Airbus Chief: Please, No Political Intervention

March 7, 2007
"While it's normal that politicians are interested, I don't want them to interfere in the company's management," Gallois said.

Airbus Chief Executive Louis Gallois on Wednesday urged politicians not to interfere with the European aircraft maker's plans to cut 10,000 jobs and spin off or close six European plants.

"While it's normal that politicians are interested, I don't want them to interfere in the company's management," Gallois said on RTL radio.

Ahead of France's April 22-May 6 two-round presidential election, most candidates have pushed for state intervention to help rescue the company from its troubles - a weaker dollar, and a 5 billion euros ($6.5 billion) profit shortfall due to the A380 superjumbo's two-year delay.

Gallois, who is also co-chief executive of Airbus parent company European Aeronautic Defence and Space Co., or EADS, said there was no hurry for a capital increase, an idea that the French government has said it would support.

"At this time, EADS has a positive cash flow, but it will need, in the future, external financing," Gallois said in another interview with Le Monde newspaper. "It's up to shareholders to decide."

On Tuesday, thousands of striking Airbus workers demonstrated in the southwestern French city of Toulouse, the aircraft maker's headquarters, to protest the company's restructuring plan.

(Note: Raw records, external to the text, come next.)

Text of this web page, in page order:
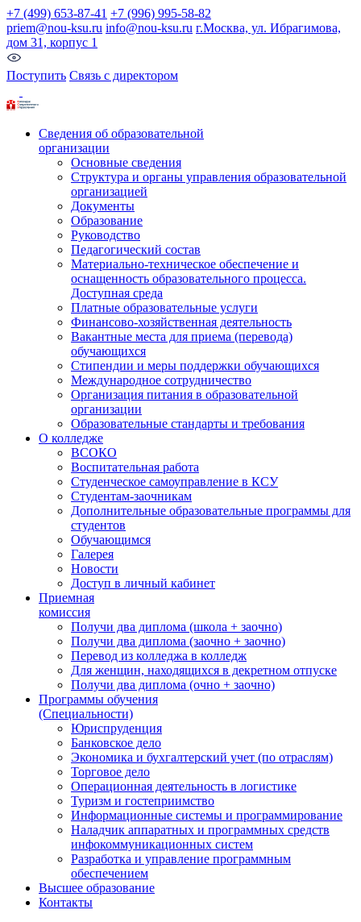
+7 (499) 653-87-41 +7 (996) 995-58-82
priem@nou-ksu.ru info@nou-ksu.ru г.Москва, ул. Ибрагимова,
дом 31, корпус 1
Поступить Связь с директором
Сведения об образовательной
организации
Основные сведения
Структура и органы управления образовательной
организацией
Документы
Образование
Руководство
Педагогический состав
Материально-техническое обеспечение и
оснащенность образовательного процесса.
Доступная среда
Платные образовательные услуги
Финансово-хозяйственная деятельность
Вакантные места для приема (перевода)
обучающихся
Стипендии и меры поддержки обучающихся
Международное сотрудничество
Организация питания в образовательной
организации
Образовательные стандарты и требования
О колледже
ВСОКО
Воспитательная работа
Студенческое самоуправление в КСУ
Студентам-заочникам
Дополнительные образовательные программы для
студентов
Обучающимся
Галерея
Новости
Доступ в личный кабинет
Приемная
комиссия
Получи два диплома (школа + заочно)
Получи два диплома (заочно + заочно)
Перевод из колледжа в колледж
Для женщин, находящихся в декретном отпуске
Получи два диплома (очно + заочно)
Программы обучения
(Специальности)
Юриспруденция
Банковское дело
Экономика и бухгалтерский учет (по отраслям)
Торговое дело
Операционная деятельность в логистике
Туризм и гостеприимство
Информационные системы и программирование
Наладчик аппаратных и программных средств
инфокоммуникационных систем
Разработка и управление программным
обеспечением
Высшее образование
Контакты
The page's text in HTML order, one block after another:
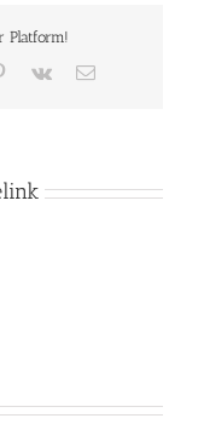
Platform!
Pinterest
Vk
E-
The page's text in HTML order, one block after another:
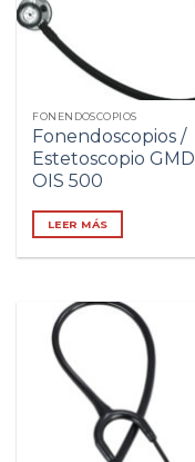
FONENDOSCOPIOS
Fonendoscopios /
Estetoscopio GMD
OIS 500
LEER MÁS
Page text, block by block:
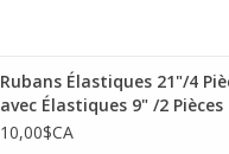
Rubans Élastiques 21"/4
avec Élastiques 9" /2 Pièces
10,00$CA
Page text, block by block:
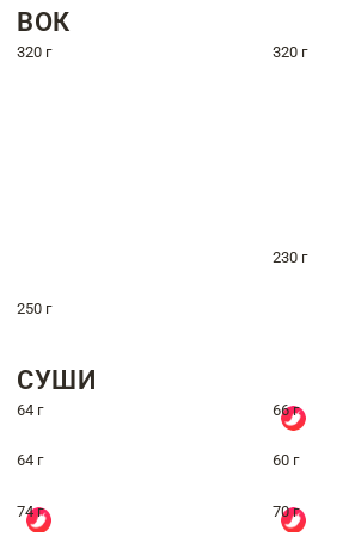
ВОК
320 г 320 г
230 г
250 г
СУШИ
64 г 66 г
64 г 60 г
74 г 70 г
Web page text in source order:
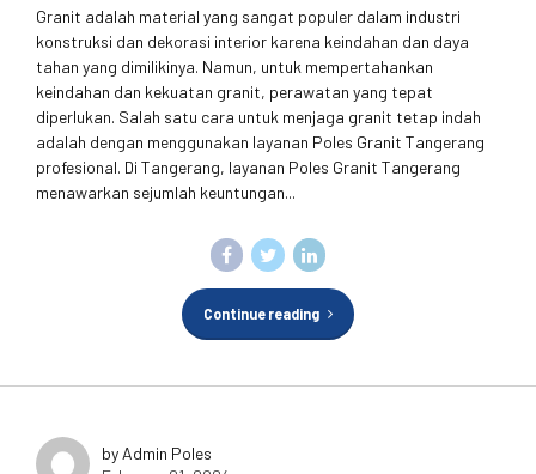
Granit adalah material yang sangat populer dalam industri
konstruksi dan dekorasi interior karena keindahan dan daya
tahan yang dimilikinya. Namun, untuk mempertahankan
keindahan dan kekuatan granit, perawatan yang tepat
diperlukan. Salah satu cara untuk menjaga granit tetap indah
adalah dengan menggunakan layanan Poles Granit Tangerang
profesional. Di Tangerang, layanan Poles Granit Tangerang
menawarkan sejumlah keuntungan...
Continue reading
by Admin Poles

Besides the job cuts - of which 4,300 would be made in France - Airbus plans to sell or close three plants and find industrial partners to take over and upgrade three more facilities producing fuselage and wing parts. Two of the six affected sites are in France, three in Germany and one in Britain.

The French government currently owns 15 percent of EADS, while Paris-based Lagardere SCA owns 7.5 percent. Their combined stake is balanced by Stuttgart, Germany-based DaimlerChrysler AG, which holds 22.5 percent of voting rights in the defense group.